State police have a nagging problem with transparency
With about 30 of the 4,300 Pennsylvania State Police troopers set to begin testing body cameras next year, the time is ripe to revisit the Commonwealth’s deplorable lack of access to police records, and urge both state lawmakers and the agency to make much-needed changes.
The issue doesn’t begin or end with police video footage, either. The agency needs to jettison its counterproductive policy when it comes to fatal police shootings as well.
State police are currently trying to derail a grand jury investigation in Northhampton County into how the agency investigates shootings by troopers.
Perhaps the PSP lawyers are legally correct when they assert that the grand jury doesn’t have the authority to weigh in on how the agency investigates line-of-duty shootings. That’s a complex issue that can only be addressed in court.
But it doesn’t change the fact that state police shouldn’t be investigating themselves. And the agency’s position on the matter — that their protocols “ensure each trooper-involved shooting is investigated thoroughly and transparently” — is patently ridiculous.
We have no reason to doubt that PSP is thorough. But transparent? Give us a break.
The fact is that state police withhold details of trooper-involved shootings and the conclusions of their internal investigations for years — even from the families of those killed in such incidents.
We were recently reminded of this fact by a Tribune-Review report that detailed PSP’s response to the newspaper’s Right-to-Know request asking for details on all the trooper-involved shootings in southwestern Pennsylvania between 2014 and this past July.
The paper reported that the agency’s response only included the dates of each shooting, which PSP troop was involved and general information about why the trooper fired their weapon.
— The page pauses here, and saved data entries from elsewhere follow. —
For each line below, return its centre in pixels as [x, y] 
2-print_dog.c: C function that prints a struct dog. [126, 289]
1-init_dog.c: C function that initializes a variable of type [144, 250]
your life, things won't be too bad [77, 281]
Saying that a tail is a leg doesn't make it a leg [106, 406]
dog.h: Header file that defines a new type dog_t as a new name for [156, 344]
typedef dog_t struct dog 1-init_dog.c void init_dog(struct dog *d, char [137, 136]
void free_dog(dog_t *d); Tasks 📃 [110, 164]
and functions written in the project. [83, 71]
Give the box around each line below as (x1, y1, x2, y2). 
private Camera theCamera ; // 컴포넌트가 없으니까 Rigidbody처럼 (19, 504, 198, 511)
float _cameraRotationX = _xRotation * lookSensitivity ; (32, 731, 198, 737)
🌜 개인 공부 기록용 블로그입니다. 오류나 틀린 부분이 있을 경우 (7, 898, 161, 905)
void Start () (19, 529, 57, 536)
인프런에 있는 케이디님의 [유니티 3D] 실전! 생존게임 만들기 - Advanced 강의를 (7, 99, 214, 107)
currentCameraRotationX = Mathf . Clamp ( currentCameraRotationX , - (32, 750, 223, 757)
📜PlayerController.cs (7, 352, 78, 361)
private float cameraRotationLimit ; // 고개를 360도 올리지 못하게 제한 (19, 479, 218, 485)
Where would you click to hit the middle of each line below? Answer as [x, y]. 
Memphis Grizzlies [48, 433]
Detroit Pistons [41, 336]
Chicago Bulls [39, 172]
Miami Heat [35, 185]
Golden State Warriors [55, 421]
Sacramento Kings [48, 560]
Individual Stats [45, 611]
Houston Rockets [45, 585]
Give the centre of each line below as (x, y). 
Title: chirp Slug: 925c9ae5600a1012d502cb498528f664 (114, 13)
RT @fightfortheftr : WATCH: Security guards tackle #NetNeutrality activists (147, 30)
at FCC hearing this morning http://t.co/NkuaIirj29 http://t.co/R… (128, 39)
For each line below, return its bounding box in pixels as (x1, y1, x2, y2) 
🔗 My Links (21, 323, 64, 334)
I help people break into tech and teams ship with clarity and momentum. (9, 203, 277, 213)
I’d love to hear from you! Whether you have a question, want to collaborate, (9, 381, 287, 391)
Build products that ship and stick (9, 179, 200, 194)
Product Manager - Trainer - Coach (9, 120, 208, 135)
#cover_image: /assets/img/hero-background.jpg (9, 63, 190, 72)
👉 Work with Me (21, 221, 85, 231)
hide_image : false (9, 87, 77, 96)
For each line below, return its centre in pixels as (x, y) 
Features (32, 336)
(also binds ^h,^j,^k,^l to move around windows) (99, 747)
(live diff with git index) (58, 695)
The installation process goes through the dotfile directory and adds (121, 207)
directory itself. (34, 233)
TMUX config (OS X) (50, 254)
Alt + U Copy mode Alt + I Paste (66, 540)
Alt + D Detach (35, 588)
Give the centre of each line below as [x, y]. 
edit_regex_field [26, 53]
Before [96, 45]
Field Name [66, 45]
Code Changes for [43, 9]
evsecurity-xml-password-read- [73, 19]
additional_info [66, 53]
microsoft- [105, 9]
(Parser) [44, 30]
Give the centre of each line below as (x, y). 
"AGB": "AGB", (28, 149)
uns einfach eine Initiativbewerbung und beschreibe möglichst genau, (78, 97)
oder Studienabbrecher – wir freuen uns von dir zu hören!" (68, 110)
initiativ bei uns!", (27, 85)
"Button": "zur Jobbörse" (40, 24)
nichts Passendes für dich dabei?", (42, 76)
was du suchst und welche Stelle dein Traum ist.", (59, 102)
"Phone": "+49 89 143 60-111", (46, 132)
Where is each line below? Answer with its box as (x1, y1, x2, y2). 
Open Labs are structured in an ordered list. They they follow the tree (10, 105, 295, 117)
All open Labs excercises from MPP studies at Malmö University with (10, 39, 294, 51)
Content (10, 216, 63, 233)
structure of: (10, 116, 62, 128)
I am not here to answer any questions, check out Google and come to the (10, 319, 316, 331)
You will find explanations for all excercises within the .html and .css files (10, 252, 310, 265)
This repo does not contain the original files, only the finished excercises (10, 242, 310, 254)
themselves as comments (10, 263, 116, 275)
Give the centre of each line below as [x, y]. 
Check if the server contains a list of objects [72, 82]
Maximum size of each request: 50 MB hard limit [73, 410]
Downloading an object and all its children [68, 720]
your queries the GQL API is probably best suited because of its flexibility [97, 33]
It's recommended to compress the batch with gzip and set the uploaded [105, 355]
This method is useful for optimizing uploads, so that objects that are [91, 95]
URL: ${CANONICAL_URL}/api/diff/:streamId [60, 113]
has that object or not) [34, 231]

State police denied requests for the names of troopers involved, the person who was shot, the outcome of any internal investigation, and any video footage related to the incidents.
The agency wouldn’t even confirm whether the shootings were, in fact, fatal.
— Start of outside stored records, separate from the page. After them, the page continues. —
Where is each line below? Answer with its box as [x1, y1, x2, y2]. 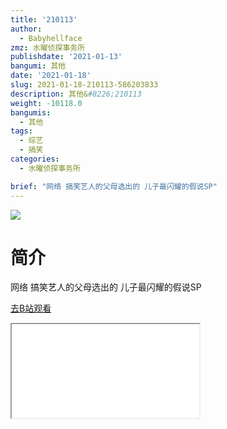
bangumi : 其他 [10, 61, 67, 71]
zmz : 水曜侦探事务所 [10, 42, 86, 53]
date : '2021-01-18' [10, 71, 92, 81]
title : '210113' [10, 14, 78, 25]
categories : [10, 154, 60, 164]
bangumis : [10, 107, 52, 118]
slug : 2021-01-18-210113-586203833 [10, 80, 159, 90]
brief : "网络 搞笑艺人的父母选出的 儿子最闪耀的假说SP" [10, 181, 218, 191]
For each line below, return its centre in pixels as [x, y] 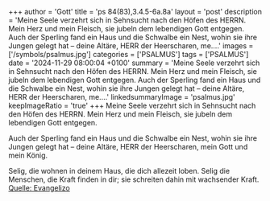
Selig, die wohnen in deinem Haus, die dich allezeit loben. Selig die [119, 171]
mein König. [28, 155]
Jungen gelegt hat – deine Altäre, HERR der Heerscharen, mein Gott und [128, 147]
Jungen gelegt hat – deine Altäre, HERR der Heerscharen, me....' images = [131, 46]
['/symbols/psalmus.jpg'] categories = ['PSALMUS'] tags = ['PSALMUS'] [129, 54]
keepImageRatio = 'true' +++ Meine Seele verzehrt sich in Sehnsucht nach [132, 105]
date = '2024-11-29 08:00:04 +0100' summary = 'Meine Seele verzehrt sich [134, 63]
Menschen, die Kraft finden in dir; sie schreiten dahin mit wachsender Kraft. [134, 179]
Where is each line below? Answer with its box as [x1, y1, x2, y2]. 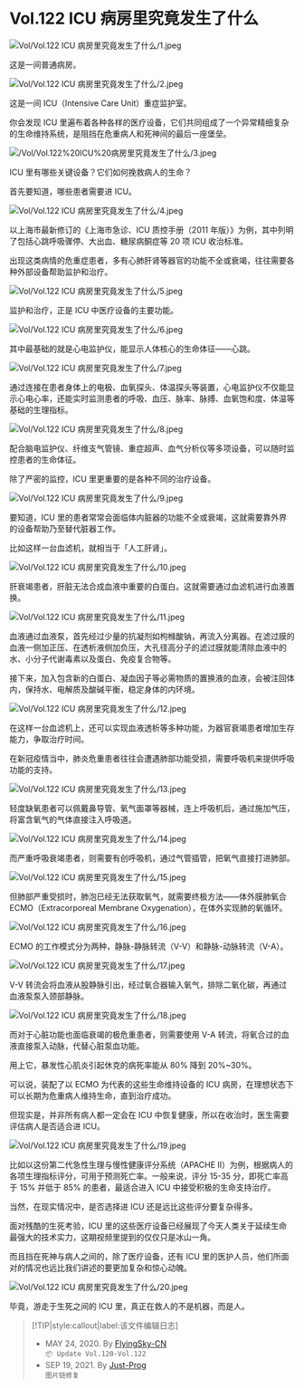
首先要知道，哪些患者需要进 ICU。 [9, 186, 138, 196]
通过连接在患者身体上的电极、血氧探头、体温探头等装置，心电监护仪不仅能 [9, 381, 287, 392]
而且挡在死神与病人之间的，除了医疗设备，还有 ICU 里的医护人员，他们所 [9, 1250, 282, 1261]
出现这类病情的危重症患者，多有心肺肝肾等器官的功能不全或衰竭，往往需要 [9, 254, 287, 265]
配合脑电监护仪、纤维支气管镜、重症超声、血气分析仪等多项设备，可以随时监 [9, 443, 295, 454]
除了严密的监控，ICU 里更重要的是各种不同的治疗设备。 [9, 473, 216, 484]
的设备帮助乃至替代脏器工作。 [9, 522, 120, 534]
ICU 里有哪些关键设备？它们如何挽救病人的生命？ [9, 167, 193, 177]
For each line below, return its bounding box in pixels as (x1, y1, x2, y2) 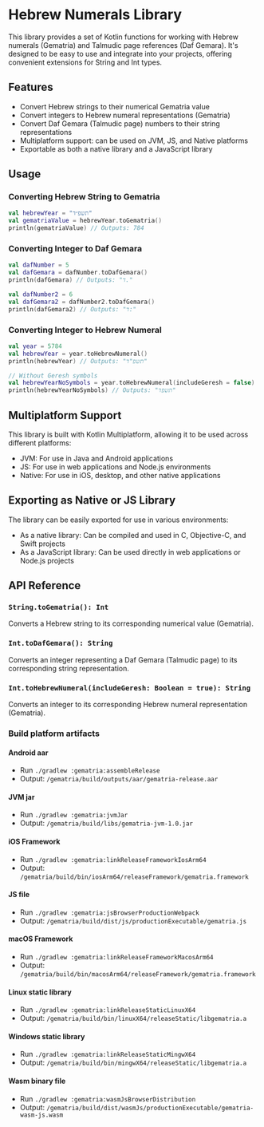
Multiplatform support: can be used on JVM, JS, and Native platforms (19, 136, 249, 145)
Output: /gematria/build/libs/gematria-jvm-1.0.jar (19, 818, 194, 828)
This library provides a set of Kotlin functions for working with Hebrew (8, 32, 239, 42)
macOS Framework (8, 934, 73, 943)
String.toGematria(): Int (8, 603, 109, 612)
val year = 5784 (8, 342, 62, 350)
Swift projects (19, 539, 66, 548)
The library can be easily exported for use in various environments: (8, 515, 229, 524)

The notion that PSP is transparent became even more ridiculous last month, when Pennsylvania enacted a law that allows troopers to record audio and video inside homes — a practice that was previously prohibited. Once PSP rolls out the body cams, that same law also allows them to treat footage from them the same way the agency currently handles footage from troopers’ dashboard cameras.
That is to say: they’re allowed to unilaterally deny the public access to the footage by simply claiming it’s part of an active investigation, and then continue withholding the footage from the public even after the investigation is closed.
As we’ve said before, this completely defeats the purpose of troopers gathering video footage in the first place. What good is an objective record of events when it’s not available to the public?
Objectivity, accountability and transparency are not dirty words. They are precepts that help ensure justice is served, strengthen the ties and the trust between police and the communities they serve, and ultimately keep officers safer in the field.
Lawmakers and law enforcement officials who accommodate and promote secrecy with respect to police records and practices aren’t doing police agencies a favor. They’re making officers’ jobs more difficult and dangerous.